Settler colonialism’s back lanes: Dania Igdoura, ‘An Examination of Settler Colonialism in Canada’s Legal Institutions: 1492 Land Back Lane’, Aletheia, 1, 2, 2021


Abstract: In this paper, I will investigate how Canadian legal institutions function to serve the interests of the settler colonial state in the dispossession of Indigenous peoples. This investigation will be facilitated through an examination of the court proceedings of 1492 Land Back Lane, a contemporary example whereby land defenders are being criminalized by Canadian courts for re-occupying their unceded land in Caledonia to protect it from a proposed housing development.
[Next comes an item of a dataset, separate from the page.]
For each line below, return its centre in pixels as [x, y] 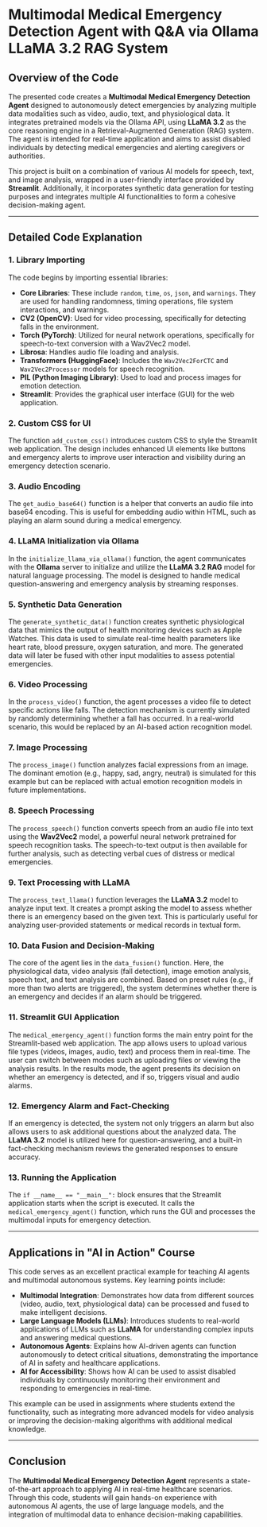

Here we see an example of oppression, and therefore, it may be useful to utilize Sensoy & DiAngelo’s (2017) definition of oppression: namely, the prejudice and discrimination of one social group, in this case, settlers, against another, here Indigenous peoples, backed by legal authority and historical, social and institutional power (p. 84). Focusing on legal authority in this case, I seek to demonstrate ultimately how anti-Indigeneity is embedded within the Canadian legal system. In order to do this, I will begin by examining key historical legal documents, namely the Constitution of Canada and the Indian Act, with an eye to the settler colonial ideology of paternalism underlying them. Then, I will turn to the court proceedings of 1492 Land Back Lane, establishing their problematic and paternalistic nature, and grounding them within existing case law on Indigenous land rights, to demonstrate how Canadian courts can serve to perpetuate settler colonialism and land dispossession, often through the legal mechanism of injunction. Ultimately, I seek to demonstrate how the very concept of land back is incompatible with Canadian law.